Material for this exercise below:

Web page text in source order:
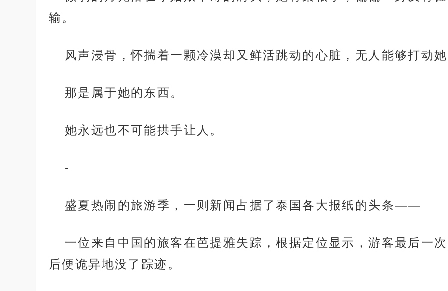
输。
风声浸骨，怀揣着一颗冷漠却又鲜活跳动的心脏，无人能够打动
那是属于她的东西。
她永远也不可能拱手让人。
-
盛夏热闹的旅游季，一则新闻占据了泰国各大报纸的头条——
一位来自中国的旅客在芭提雅失踪，根据定位显示，游客最后一
后便诡异地没了踪迹。
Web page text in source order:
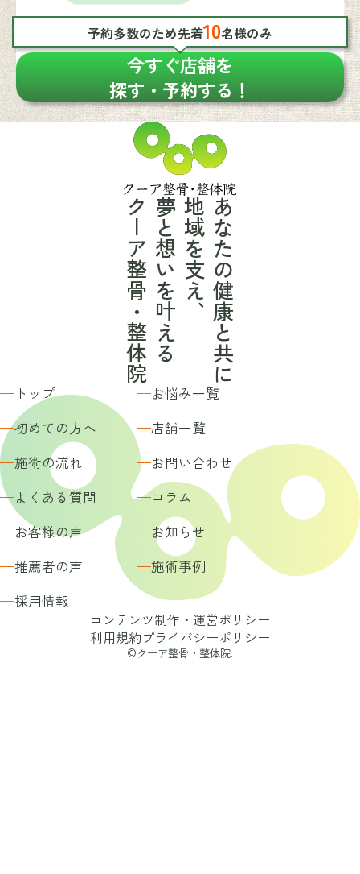
予約多数のため先着10名様のみ
今すぐ店舗を
探す・予約する！
あなたの健康と共に
地域を支え、
夢と想いを叶える
クーア整骨・整体院
トップ
お悩み一覧
初めての方へ
店舗一覧
施術の流れ
お問い合わせ
よくある質問
コラム
お客様の声
お知らせ
推薦者の声
施術事例
採用情報
コンテンツ制作・運営ポリシー
利用規約プライバシーポリシー
©クーア整骨・整体院.
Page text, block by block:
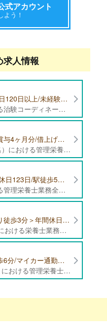
式アカウント
よう！
求人情報
【港区】日勤帯勤務/年間休日120日以上/未経験者歓迎/健康食品の臨床試験に携わる管理栄養士・栄養士の治験コーディネーター募集！
＜企業の施設管理部における治験コーディネーター業務全般＞ ・健康食品の臨床試験に伴う指導 ・スケジュール調整等の被験者管理 ・データ収集、書類作成 ・医療機関にて被験者への説明や誘導 ・栄養指導、栄養計算
【中野区】年間休日123日/賞与4ヶ月分/借上げ住宅制度あり 認定こども園（定員210名）にて管理栄養士・栄養士募集！
＜認定こども園（定員210名）における管理栄養士・栄養士業務全般＞ ・管理栄養士、栄養士業務全般
【渋谷区】日勤帯勤務/年間休日123日/駅徒歩5分/企業（本社配属）にて管理栄養士募集！
＜企業（本社配属）における管理栄養士業務全般＞ ・本社および在宅（週1日程度）で、運営・受託する保育園（約50箇所）の管理栄養士・マネジメント業務全般 ・調理指導、育成 ・調理代行※欠員時 ・衛生管理 ・献立作成 ・食材発注 ・園長、調理スタッフとの給食会議 ・クライアント企業との給食会議（食育等の企画提案） ・採用業務（面接・施設見学同行）など ・担当保育園の定期巡回（直行やオンライン対応あり） ※23区内の認可保育園や、事業所内保育園（市川市、古河市、厚木市・追浜等）
【大田区】＜「長原駅」より徒歩3分＞年間休日120日以上/最大10連休取得可能/日勤帯勤務のみ 認可保育園（定員73名）にて、栄養士の募集！
＜認可保育園（定員73名）における栄養士業務全般＞ ・調理（朝おやつ・給食・おやつ・補食） ・盛付け、片づけ ・食育、保育室への給食ラウンド、事務業務 ・調理室のお掃除、備蓄の確認、発注など ※定員:73名(0歳児6名、1歳歳児10名、2歳児12名、3歳-5歳児各15名)
【練馬区】氷川台駅より徒歩6分/マイカー通勤可能/年間休日120日/賞与高水準 認可保育園（定員101名）にて管理栄養士・栄養士・調理師募集！
＜認可保育園（定員101名）における管理栄養士・栄養士・調理師業務全般＞ ・調理業務全般 ・離乳食、アレルギー除去食対応 ・食育活動
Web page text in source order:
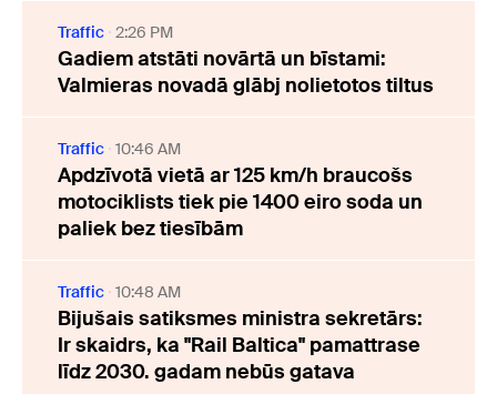
Traffic 2:26 PM
Gadiem atstāti novārtā un bīstami:
Valmieras novadā glābj nolietotos tiltus
Traffic 10:46 AM
Apdzīvotā vietā ar 125 km/h braucošs
motociklists tiek pie 1400 eiro soda un
paliek bez tiesībām
Traffic 10:48 AM
Bijušais satiksmes ministra sekretārs:
Ir skaidrs, ka "Rail Baltica" pamattrase
līdz 2030. gadam nebūs gatava
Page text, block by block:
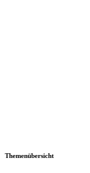
Themenübersicht
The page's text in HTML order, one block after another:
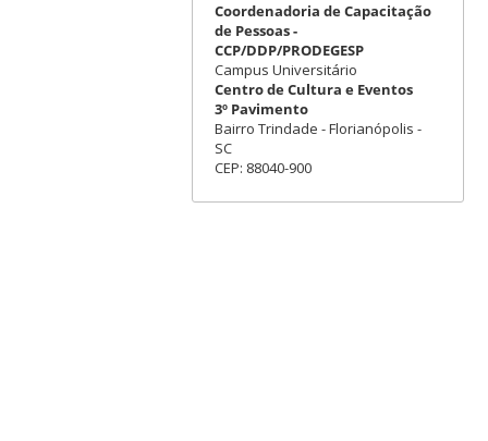
Coordenadoria de Capacitação
de Pessoas -
CCP/DDP/PRODEGESP
Campus Universitário
Centro de Cultura e Eventos
3º Pavimento
Bairro Trindade - Florianópolis -
SC
CEP: 88040-900
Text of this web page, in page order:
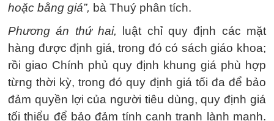
hoặc bằng giá”, bà Thuý phân tích.
Phương án thứ hai, luật chỉ quy định các mặt
hàng được định giá, trong đó có sách giáo khoa;
rồi giao Chính phủ quy định khung giá phù hợp
từng thời kỳ, trong đó quy định giá tối đa để bảo
đảm quyền lợi của người tiêu dùng, quy định giá
tối thiểu để bảo đảm tính cạnh tranh lành mạnh.

End of Material for this exercise.

**What needs to be done:**
Recreate the listing above word for word, dropping each picture it contains.

**Response box:**
Web page text in source order:
输。
风声浸骨，怀揣着一颗冷漠却又鲜活跳动的心脏，无人能够打动
那是属于她的东西。
她永远也不可能拱手让人。
-
盛夏热闹的旅游季，一则新闻占据了泰国各大报纸的头条——
一位来自中国的旅客在芭提雅失踪，根据定位显示，游客最后一
后便诡异地没了踪迹。
Web page text in source order:
予約多数のため先着10名様のみ
今すぐ店舗を
探す・予約する！
あなたの健康と共に
地域を支え、
夢と想いを叶える
クーア整骨・整体院
トップ
お悩み一覧
初めての方へ
店舗一覧
施術の流れ
お問い合わせ
よくある質問
コラム
お客様の声
お知らせ
推薦者の声
施術事例
採用情報
コンテンツ制作・運営ポリシー
利用規約プライバシーポリシー
©クーア整骨・整体院.
Page text, block by block:
式アカウント
よう！
求人情報
【港区】日勤帯勤務/年間休日120日以上/未経験者歓迎/健康食品の臨床試験に携わる管理栄養士・栄養士の治験コーディネーター募集！
＜企業の施設管理部における治験コーディネーター業務全般＞ ・健康食品の臨床試験に伴う指導 ・スケジュール調整等の被験者管理 ・データ収集、書類作成 ・医療機関にて被験者への説明や誘導 ・栄養指導、栄養計算
【中野区】年間休日123日/賞与4ヶ月分/借上げ住宅制度あり 認定こども園（定員210名）にて管理栄養士・栄養士募集！
＜認定こども園（定員210名）における管理栄養士・栄養士業務全般＞ ・管理栄養士、栄養士業務全般
【渋谷区】日勤帯勤務/年間休日123日/駅徒歩5分/企業（本社配属）にて管理栄養士募集！
＜企業（本社配属）における管理栄養士業務全般＞ ・本社および在宅（週1日程度）で、運営・受託する保育園（約50箇所）の管理栄養士・マネジメント業務全般 ・調理指導、育成 ・調理代行※欠員時 ・衛生管理 ・献立作成 ・食材発注 ・園長、調理スタッフとの給食会議 ・クライアント企業との給食会議（食育等の企画提案） ・採用業務（面接・施設見学同行）など ・担当保育園の定期巡回（直行やオンライン対応あり） ※23区内の認可保育園や、事業所内保育園（市川市、古河市、厚木市・追浜等）
【大田区】＜「長原駅」より徒歩3分＞年間休日120日以上/最大10連休取得可能/日勤帯勤務のみ 認可保育園（定員73名）にて、栄養士の募集！
＜認可保育園（定員73名）における栄養士業務全般＞ ・調理（朝おやつ・給食・おやつ・補食） ・盛付け、片づけ ・食育、保育室への給食ラウンド、事務業務 ・調理室のお掃除、備蓄の確認、発注など ※定員:73名(0歳児6名、1歳歳児10名、2歳児12名、3歳-5歳児各15名)
【練馬区】氷川台駅より徒歩6分/マイカー通勤可能/年間休日120日/賞与高水準 認可保育園（定員101名）にて管理栄養士・栄養士・調理師募集！
＜認可保育園（定員101名）における管理栄養士・栄養士・調理師業務全般＞ ・調理業務全般 ・離乳食、アレルギー除去食対応 ・食育活動
Web page text in source order:
Traffic 2:26 PM
Gadiem atstāti novārtā un bīstami:
Valmieras novadā glābj nolietotos tiltus
Traffic 10:46 AM
Apdzīvotā vietā ar 125 km/h braucošs
motociklists tiek pie 1400 eiro soda un
paliek bez tiesībām
Traffic 10:48 AM
Bijušais satiksmes ministra sekretārs:
Ir skaidrs, ka "Rail Baltica" pamattrase
līdz 2030. gadam nebūs gatava
Page text, block by block:
Themenübersicht
The page's text in HTML order, one block after another:
Coordenadoria de Capacitação
de Pessoas -
CCP/DDP/PRODEGESP
Campus Universitário
Centro de Cultura e Eventos
3º Pavimento
Bairro Trindade - Florianópolis -
SC
CEP: 88040-900
Text of this web page, in page order:
hoặc bằng giá”, bà Thuý phân tích.
Phương án thứ hai, luật chỉ quy định các mặt
hàng được định giá, trong đó có sách giáo khoa;
rồi giao Chính phủ quy định khung giá phù hợp
từng thời kỳ, trong đó quy định giá tối đa để bảo
đảm quyền lợi của người tiêu dùng, quy định giá
tối thiểu để bảo đảm tính cạnh tranh lành mạnh.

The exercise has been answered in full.